## EXERCISE MATERIALS

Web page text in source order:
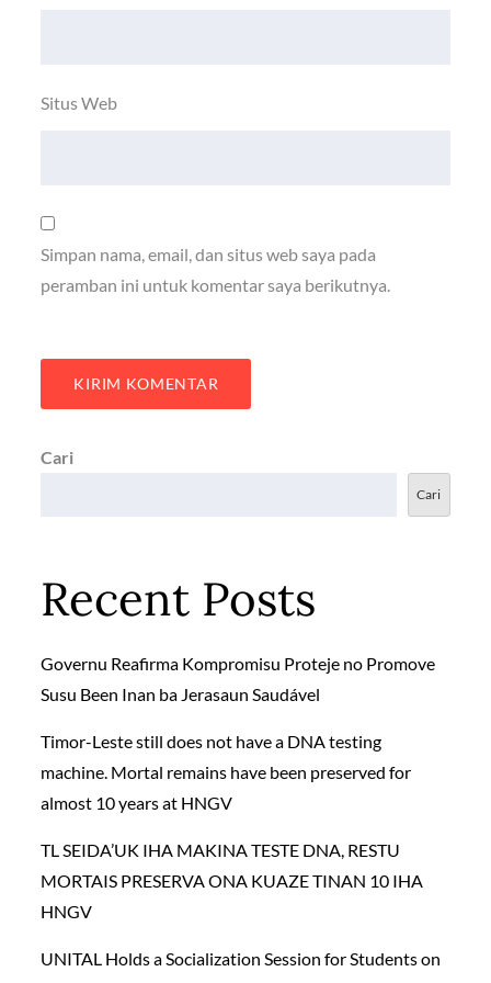
Situs Web
Simpan nama, email, dan situs web saya pada
peramban ini untuk komentar saya berikutnya.
Cari
Cari
Recent Posts
Governu Reafirma Kompromisu Proteje no Promove
Susu Been Inan ba Jerasaun Saudável
Timor-Leste still does not have a DNA testing
machine. Mortal remains have been preserved for
almost 10 years at HNGV
TL SEIDA’UK IHA MAKINA TESTE DNA, RESTU
MORTAIS PRESERVA ONA KUAZE TINAN 10 IHA
HNGV
UNITAL Holds a Socialization Session for Students on
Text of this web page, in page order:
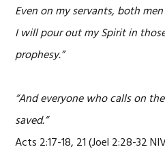
Even on my servants, both
I will pour out my Spirit in
prophesy.”
“And everyone who calls on
saved.”
Acts 2:17-18, 21 (Joel 2:28-32
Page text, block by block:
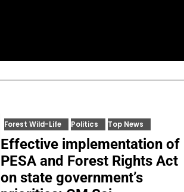
Forest Wild-Life Politics Top News
Effective implementation of
PESA and Forest Rights Act
on state government’s
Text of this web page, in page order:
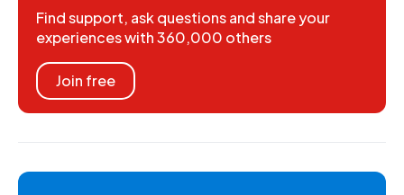
Find support, ask questions and share your
experiences with 360,000 others
Join free
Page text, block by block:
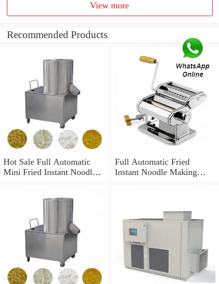
View more
Recommended Products
Hot Sale Full Automatic
Mini Fried Instant Noodles
High Quality Instant
Noodles Making Machine
Full Automatic Fried
Instant Noodle Making
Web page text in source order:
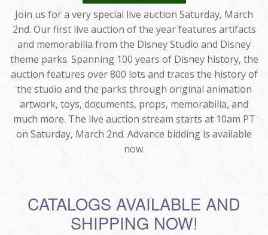
Join us for a very special live auction Saturday, March
2nd. Our first live auction of the year features artifacts
and memorabilia from the Disney Studio and Disney
theme parks. Spanning 100 years of Disney history, the
auction features over 800 lots and traces the history of
the studio and the parks through original animation
artwork, toys, documents, props, memorabilia, and
much more. The live auction stream starts at 10am PT
on Saturday, March 2nd. Advance bidding is available
now.
CATALOGS AVAILABLE AND
SHIPPING NOW!
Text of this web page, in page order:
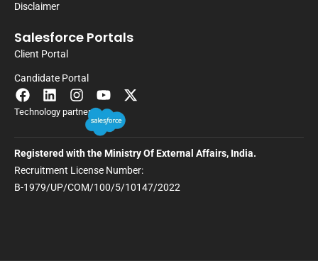
Disclaimer
Salesforce Portals
Client Portal
Candidate Portal
Technology partner
Registered with the Ministry Of External Affairs, India.
Recruitment License Number:
B-1979/UP/COM/100/5/10147/2022
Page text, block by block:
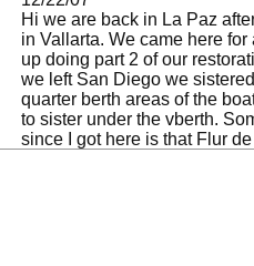
Hi we are back in La Paz
in Vallarta. We came here
up doing part 2 of our
we left San Diego we
quarter berth areas of the
to sister under the vberth.
since I got here is that Flur
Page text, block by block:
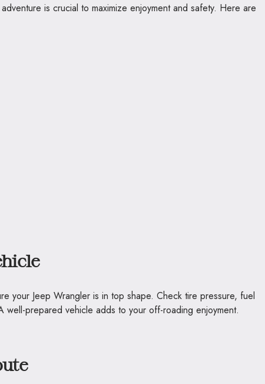
is crucial to maximize enjoyment and safety. Here are
your Jeep Wrangler is in top shape. Check tire pressure, fuel
well-prepared vehicle adds to your off-roading enjoyment.
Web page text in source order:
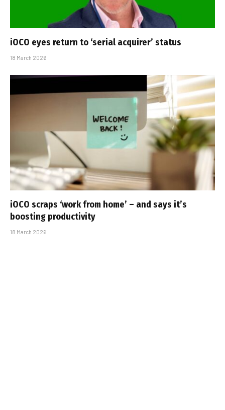
iOCO eyes return to ‘serial acquirer’ status
18 March 2026
iOCO scraps ‘work from home’ – and says it’s
boosting productivity
18 March 2026
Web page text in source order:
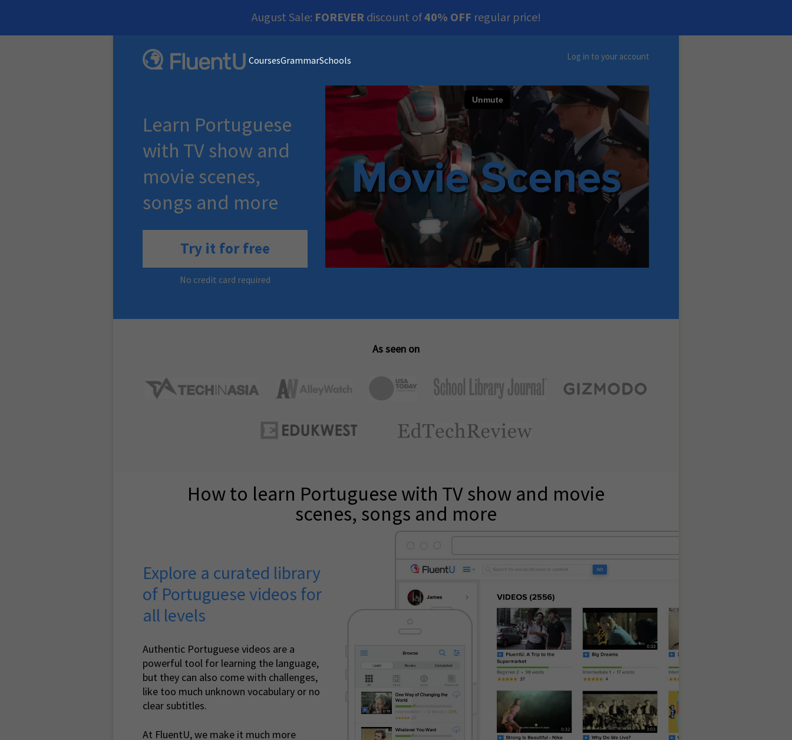
August Sale: FOREVERdiscount of40% OFF regular price!
Log in to your account
CoursesGrammarSchools
Learn Portuguese
with TV show and
movie scenes,
songs and more
Try it for free
No credit card required
As seen on
How to learn Portuguese with TV show and movie
scenes, songs and more
Explore a curated library
of Portuguese videos for
all levels
Authentic Portuguese videos are a
powerful tool for learning the language,
but they can also come with challenges,
like too much unknown vocabulary or no
clear subtitles.
At FluentU, we make it much more
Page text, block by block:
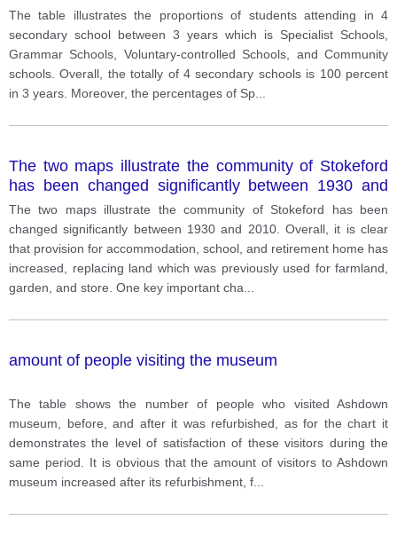
The table illustrates the proportions of students attending in 4
secondary school between 3 years which is Specialist Schools,
Grammar Schools, Voluntary-controlled Schools, and Community
schools. Overall, the totally of 4 secondary schools is 100 percent
in 3 years. Moreover, the percentages of Sp
The two maps illustrate the community of Stokeford
has been changed significantly between 1930 and
2010.
The two maps illustrate the community of Stokeford has been
changed significantly between 1930 and 2010. Overall, it is clear
that provision for accommodation, school, and retirement home has
increased, replacing land which was previously used for farmland,
garden, and store. One key important cha
amount of people visiting the museum
The table shows the number of people who visited Ashdown
museum, before, and after it was refurbished, as for the chart it
demonstrates the level of satisfaction of these visitors during the
same period. It is obvious that the amount of visitors to Ashdown
museum increased after its refurbishment, f
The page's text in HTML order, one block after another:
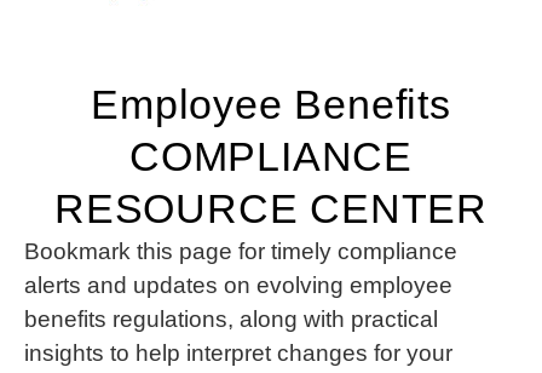
Employee Benefits
COMPLIANCE
RESOURCE CENTER
Bookmark this page for timely compliance
alerts and updates on evolving employee
benefits regulations, along with practical
insights to help interpret changes for your
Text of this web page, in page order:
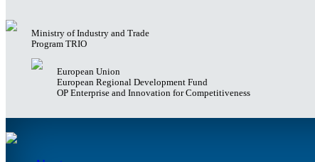
Ministry of Industry and Trade
Program TRIO
European Union
European Regional Development Fund
OP Enterprise and Innovation for Competitiveness
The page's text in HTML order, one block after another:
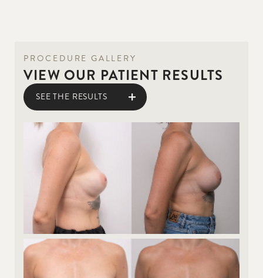
PROCEDURE GALLERY
VIEW OUR PATIENT RESULTS
SEE THE RESULTS
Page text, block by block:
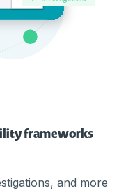
frameworks
and more
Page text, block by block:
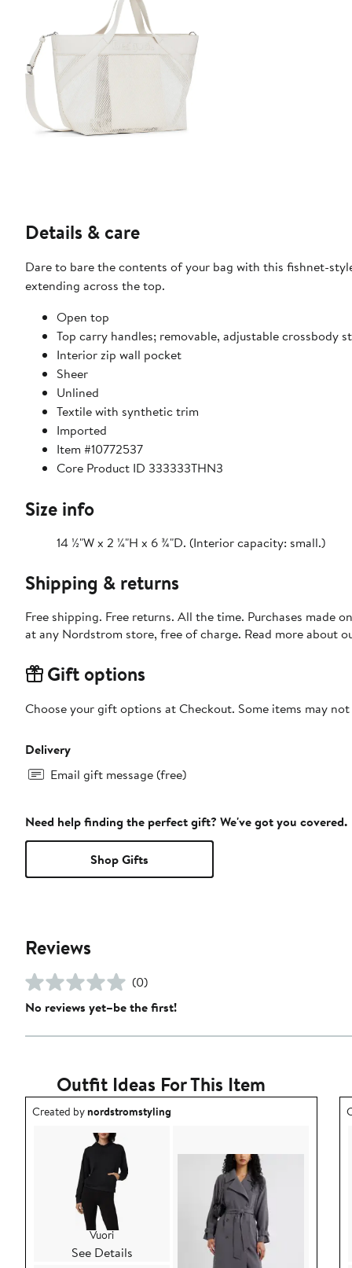
Details & care
Dare to bare the contents of your bag with this fishnet-
extending across the top.
Open top
Top carry handles; removable, adjustable crossbody
Interior zip wall pocket
Sheer
Unlined
Textile with synthetic trim
Imported
Item #10772537
Core Product ID 333333THN3
Size info
14 ½"W x 2 ¼"H x 6 ¾"D. (Interior capacity: small.)
Shipping & returns
Free shipping. Free returns. All the time. Purchases made
at any Nordstrom store, free of charge. Read more about
Gift options
Choose your gift options at Checkout. Some items may
Delivery
Email gift message (free)
Need help finding the perfect gift? We've got you covered.
Shop Gifts
Reviews
(0)
No reviews yet–be the first!
Outfit Ideas For This Item
Outfit idea created by nordstromstyling.
Created bynordstromstyling
Vuori
See Details
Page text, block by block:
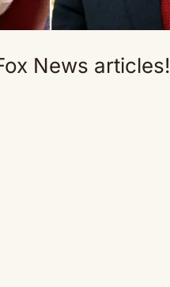
News articles!
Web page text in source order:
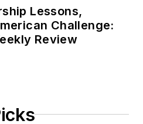
Lessons,
Challenge:
Review
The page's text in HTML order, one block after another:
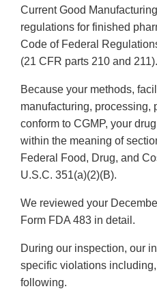
Current Good
regulations for finished
Code of Federal
(21 CFR parts 210 and 211).
Because your methods,
manufacturing, processing,
conform to CGMP, your
within the meaning of
Federal Food, Drug, and
U.S.C. 351(a)(2)(B).
We reviewed your
Form FDA 483 in detail.
During our inspection, our
specific violations
following.

## PROBLEM TO WORK ON
In the copy, include each entry exactly as written and none of the pictures.

## SOLVED EXERCISE
Web page text in source order:
Situs Web
Simpan nama, email, dan situs web saya pada
peramban ini untuk komentar saya berikutnya.
Cari
Cari
Recent Posts
Governu Reafirma Kompromisu Proteje no Promove
Susu Been Inan ba Jerasaun Saudável
Timor-Leste still does not have a DNA testing
machine. Mortal remains have been preserved for
almost 10 years at HNGV
TL SEIDA’UK IHA MAKINA TESTE DNA, RESTU
MORTAIS PRESERVA ONA KUAZE TINAN 10 IHA
HNGV
UNITAL Holds a Socialization Session for Students on
Text of this web page, in page order:
Even on my servants, both
I will pour out my Spirit in
prophesy.”
“And everyone who calls on
saved.”
Acts 2:17-18, 21 (Joel 2:28-32
Page text, block by block:
Forest Wild-Life Politics Top News
Effective implementation of
PESA and Forest Rights Act
on state government’s
Text of this web page, in page order:
Find support, ask questions and share your
experiences with 360,000 others
Join free
Page text, block by block:
View more
Recommended Products
Hot Sale Full Automatic
Mini Fried Instant Noodles
High Quality Instant
Noodles Making Machine
Full Automatic Fried
Instant Noodle Making
Web page text in source order:
Join us for a very special live auction Saturday, March
2nd. Our first live auction of the year features artifacts
and memorabilia from the Disney Studio and Disney
theme parks. Spanning 100 years of Disney history, the
auction features over 800 lots and traces the history of
the studio and the parks through original animation
artwork, toys, documents, props, memorabilia, and
much more. The live auction stream starts at 10am PT
on Saturday, March 2nd. Advance bidding is available
now.
CATALOGS AVAILABLE AND
SHIPPING NOW!
Text of this web page, in page order:
Disclaimer
Salesforce Portals
Client Portal
Candidate Portal
Technology partner
Registered with the Ministry Of External Affairs, India.
Recruitment License Number:
B-1979/UP/COM/100/5/10147/2022
Page text, block by block:
Hi we are back in La Paz
in Vallarta. We came here
up doing part 2 of our
we left San Diego we
quarter berth areas of the
to sister under the vberth.
since I got here is that Flur
Page text, block by block:
is crucial to maximize enjoyment and safety. Here are
your Jeep Wrangler is in top shape. Check tire pressure, fuel
well-prepared vehicle adds to your off-roading enjoyment.
Web page text in source order:
iOCO eyes return to ‘serial acquirer’ status
18 March 2026
iOCO scraps ‘work from home’ – and says it’s
boosting productivity
18 March 2026
Web page text in source order:
August Sale: FOREVERdiscount of40% OFF regular price!
Log in to your account
CoursesGrammarSchools
Learn Portuguese
with TV show and
movie scenes,
songs and more
Try it for free
No credit card required
As seen on
How to learn Portuguese with TV show and movie
scenes, songs and more
Explore a curated library
of Portuguese videos for
all levels
Authentic Portuguese videos are a
powerful tool for learning the language,
but they can also come with challenges,
like too much unknown vocabulary or no
clear subtitles.
At FluentU, we make it much more
Page text, block by block:
The table illustrates the proportions of students attending in 4
secondary school between 3 years which is Specialist Schools,
Grammar Schools, Voluntary-controlled Schools, and Community
schools. Overall, the totally of 4 secondary schools is 100 percent
in 3 years. Moreover, the percentages of Sp
The two maps illustrate the community of Stokeford
has been changed significantly between 1930 and
2010.
The two maps illustrate the community of Stokeford has been
changed significantly between 1930 and 2010. Overall, it is clear
that provision for accommodation, school, and retirement home has
increased, replacing land which was previously used for farmland,
garden, and store. One key important cha
amount of people visiting the museum
The table shows the number of people who visited Ashdown
museum, before, and after it was refurbished, as for the chart it
demonstrates the level of satisfaction of these visitors during the
same period. It is obvious that the amount of visitors to Ashdown
museum increased after its refurbishment, f
The page's text in HTML order, one block after another:
Employee Benefits
COMPLIANCE
RESOURCE CENTER
Bookmark this page for timely compliance
alerts and updates on evolving employee
benefits regulations, along with practical
insights to help interpret changes for your
Text of this web page, in page order:
Ministry of Industry and Trade
Program TRIO
European Union
European Regional Development Fund
OP Enterprise and Innovation for Competitiveness
The page's text in HTML order, one block after another:
PROCEDURE GALLERY
VIEW OUR PATIENT RESULTS
SEE THE RESULTS
Page text, block by block:
frameworks
and more
Page text, block by block:
Details & care
Dare to bare the contents of your bag with this fishnet-
extending across the top.
Open top
Top carry handles; removable, adjustable crossbody
Interior zip wall pocket
Sheer
Unlined
Textile with synthetic trim
Imported
Item #10772537
Core Product ID 333333THN3
Size info
14 ½"W x 2 ¼"H x 6 ¾"D. (Interior capacity: small.)
Shipping & returns
Free shipping. Free returns. All the time. Purchases made
at any Nordstrom store, free of charge. Read more about
Gift options
Choose your gift options at Checkout. Some items may
Delivery
Email gift message (free)
Need help finding the perfect gift? We've got you covered.
Shop Gifts
Reviews
(0)
No reviews yet–be the first!
Outfit Ideas For This Item
Outfit idea created by nordstromstyling.
Created bynordstromstyling
Vuori
See Details
Page text, block by block:
News articles!
Web page text in source order:
Lessons,
Challenge:
Review
The page's text in HTML order, one block after another:
Current Good
regulations for finished
Code of Federal
(21 CFR parts 210 and 211).
Because your methods,
manufacturing, processing,
conform to CGMP, your
within the meaning of
Federal Food, Drug, and
U.S.C. 351(a)(2)(B).
We reviewed your
Form FDA 483 in detail.
During our inspection, our
specific violations
following.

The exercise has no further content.